Por otro lado, la agricultura campesina, satanizada como algo anacrónico y atrasado por casi todos, es la que nos sigue dando de comer. En contra de la creencia de que es la gran agricultura industrializada y monocultivadora la que tiene más capacidad para alimentarnos, hoy sabemos que la seguridad alimentaria depende de los pequeños productores. El estudio del Instituto de Aagricultura Recursos Naturales y Ambiente (IARNA) Distribución sectorial del crecimiento del empleo en el altiplano guatemaltecodemuestra que es el motor económico principal y el que tiene mayor poder redistributivo. Todo esto parece estar lejos del interés de nuestros hacedores de políticas económicas y ni la legislación, ni las políticas públicas, ni la infraestructura ni el acceso a medios y estímulos lo atienden. La red vial, por ejemplo, debiera estar diseñada en función de este sector que puede garantizar la seguridad, la estabilidad y crecimiento de la actividad económica nacional.

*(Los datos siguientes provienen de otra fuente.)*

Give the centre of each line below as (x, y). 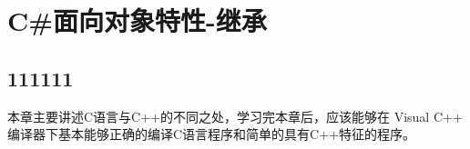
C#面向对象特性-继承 (137, 20)
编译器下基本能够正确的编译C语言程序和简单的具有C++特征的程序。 (211, 134)
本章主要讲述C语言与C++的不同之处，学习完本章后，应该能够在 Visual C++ (235, 116)
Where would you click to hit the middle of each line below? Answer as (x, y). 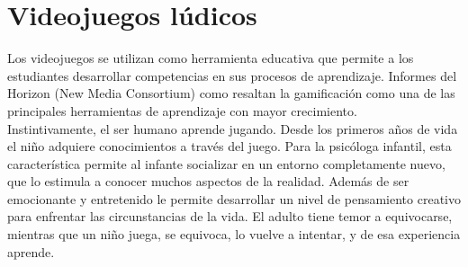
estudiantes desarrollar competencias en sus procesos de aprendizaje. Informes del (232, 75)
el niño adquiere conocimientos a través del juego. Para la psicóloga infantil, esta (229, 146)
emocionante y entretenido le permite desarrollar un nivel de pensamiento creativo (234, 198)
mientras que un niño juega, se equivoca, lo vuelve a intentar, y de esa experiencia (234, 234)
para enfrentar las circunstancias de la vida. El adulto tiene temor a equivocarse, (230, 216)
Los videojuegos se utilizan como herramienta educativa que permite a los (211, 58)
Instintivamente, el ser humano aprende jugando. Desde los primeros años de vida (233, 128)
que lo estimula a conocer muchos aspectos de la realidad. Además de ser (208, 181)
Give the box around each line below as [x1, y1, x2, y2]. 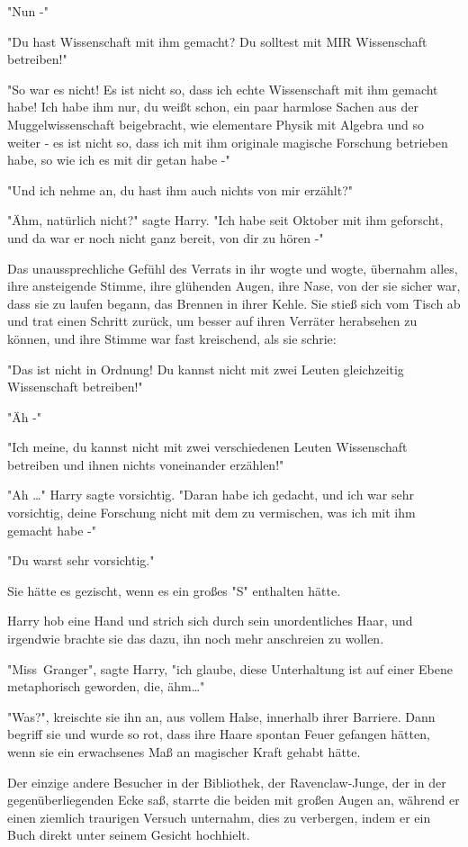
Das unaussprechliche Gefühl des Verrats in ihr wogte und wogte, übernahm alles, [7, 258, 458, 277]
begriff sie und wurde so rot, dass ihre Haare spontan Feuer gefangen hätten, [7, 725, 430, 743]
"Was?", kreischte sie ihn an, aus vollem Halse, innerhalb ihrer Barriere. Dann [7, 707, 436, 725]
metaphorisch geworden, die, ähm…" [7, 677, 205, 696]
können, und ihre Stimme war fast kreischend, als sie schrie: [7, 329, 337, 347]
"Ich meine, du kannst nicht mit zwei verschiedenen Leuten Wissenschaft [7, 437, 408, 456]
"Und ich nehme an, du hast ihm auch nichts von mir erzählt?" [7, 180, 354, 199]
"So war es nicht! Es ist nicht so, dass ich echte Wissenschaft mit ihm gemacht [7, 79, 438, 98]

La escasa industria nacional dirigida al mercado local está en declive. Sin sugerir que repliquemos los esquemas de la era de la “sustitución de importaciones”, ¿qué nos detiene para desarrollar este gran mercado? Que vemos Guatemala como exportador y satisfactor de necesidades externas. Y quizá la agricultura campesina no sea tan rentable como la agroexportación o exportación de bienes terminados o materias primas (quizá: hay que ahondar), pero abona a la seguridad alimentaria y a los modos de vida dignos y desarrollo.

Recientemente, Pedro Trujillo comentó que, según estudios empresariales desarrollados por la Universidad Francisco Marroquín, el costo de la mano de obra ocupa una posición muy baja en el listado de incentivos para la inversión productiva. Lo anteceden la infraestructura, los servicios, las vías de comunicación, puertos, certeza jurídica de la propiedad, servicios para la población, etcétera.

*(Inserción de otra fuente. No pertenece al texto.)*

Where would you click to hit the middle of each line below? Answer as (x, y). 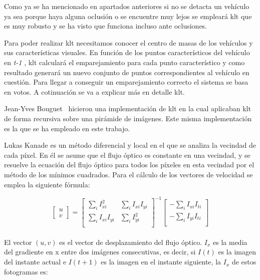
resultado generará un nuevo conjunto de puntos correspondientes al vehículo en (127, 72)
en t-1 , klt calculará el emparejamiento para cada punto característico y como (124, 62)
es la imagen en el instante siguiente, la (161, 262)
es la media (230, 242)
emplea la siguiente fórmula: (47, 184)
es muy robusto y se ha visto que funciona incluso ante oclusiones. (106, 26)
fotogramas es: (26, 271)
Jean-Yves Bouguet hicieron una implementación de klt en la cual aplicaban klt (127, 108)
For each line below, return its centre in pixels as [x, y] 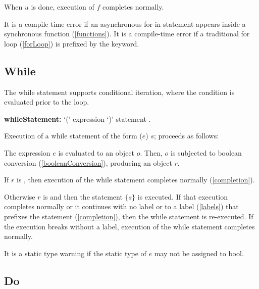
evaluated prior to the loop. [47, 102]
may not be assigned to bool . [199, 253]
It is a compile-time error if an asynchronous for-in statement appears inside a [125, 23]
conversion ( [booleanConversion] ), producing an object [88, 162]
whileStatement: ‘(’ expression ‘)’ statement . [77, 118]
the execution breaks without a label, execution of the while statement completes [129, 226]
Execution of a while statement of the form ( [73, 136]
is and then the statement [83, 196]
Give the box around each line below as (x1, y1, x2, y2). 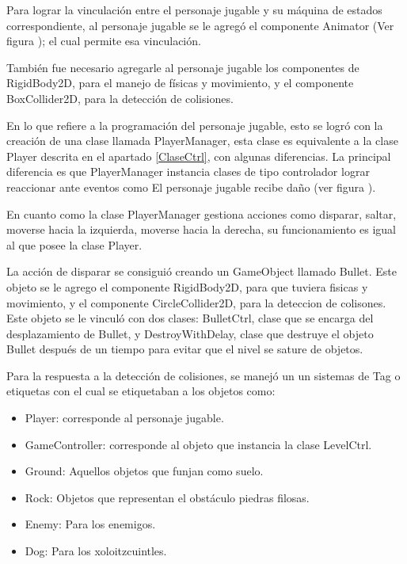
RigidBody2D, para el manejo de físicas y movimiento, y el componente (6, 74, 354, 91)
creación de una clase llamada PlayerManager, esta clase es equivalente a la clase (6, 132, 398, 149)
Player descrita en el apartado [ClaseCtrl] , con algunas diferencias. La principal (6, 147, 391, 164)
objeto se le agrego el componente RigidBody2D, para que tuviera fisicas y (6, 278, 368, 295)
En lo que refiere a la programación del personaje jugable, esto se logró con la (6, 116, 383, 133)
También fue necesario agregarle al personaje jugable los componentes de (6, 59, 359, 75)
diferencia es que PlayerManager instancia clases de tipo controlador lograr (6, 163, 370, 180)
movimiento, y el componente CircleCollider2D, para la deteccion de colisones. (6, 294, 386, 311)
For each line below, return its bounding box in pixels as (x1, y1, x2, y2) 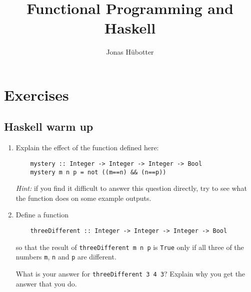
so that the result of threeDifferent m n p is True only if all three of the (15, 241, 244, 252)
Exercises (4, 84, 69, 105)
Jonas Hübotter (106, 47, 154, 57)
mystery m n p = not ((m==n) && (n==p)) (30, 168, 166, 176)
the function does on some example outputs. (15, 192, 151, 203)
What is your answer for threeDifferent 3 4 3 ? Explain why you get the (15, 268, 245, 278)
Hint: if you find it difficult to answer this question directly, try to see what (15, 183, 247, 193)
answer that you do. (15, 278, 77, 288)

En todo el debate ni siquiera se considera el desarrollo del comercio interno ni la seguridad alimentaria. Para los sectores nacionales e internacionales que se beneficiarían, el desarrollo de actividades endógenas no se presenta como las más atractivas, dada su hipotética menor rentabilidad. Sin embargo, el mercado interno promete estabilidad, crecimiento económico y mecanismos de redistribución que reducen la desigualdad. La agroecología también restaura el ambiente natural, reduce la vulnerabilidad al abandonar el monocultivo, y genera alimentos más sanos para la población.

Muy ligado a lo anterior, la seguridad alimentaria en la actualidad está sobre los hombros de los pequeños agricultores. La pretensión de proletarizar a toda la fuerza laboral, con el correspondiente aumento de la tasa de urbanización, haría a los guatemaltecos, entre otras cosas, más vulnerables respecto a la alimentación de lo que ya son, y profundizaría la problemática urbana y de depredación de los medios naturales.

En conclusión, frente a la propuesta gubernamental y empresarial de los salarios diferenciados, sí existen alternativas, sí hay recursos para echarlas a andar con medios propios, los niveles de inversión no son altísimos y no se dependería necesariamente de recursos (inversiones o créditos) externos para desarrollarlas.

Más allá de bloquear una iniciativa que es un viejo proyecto del sector empresarial, se debe debatir la posibilidad de un “cambio civilizatorio” que incluya el cambio del modelo de desarrollo, una civilización de la austeridad, la vida digna y el respeto de la madre naturaleza, para lograr eso de la sociedad justa y solidaria. Pero eso ya es otro asunto pendiente de discutir.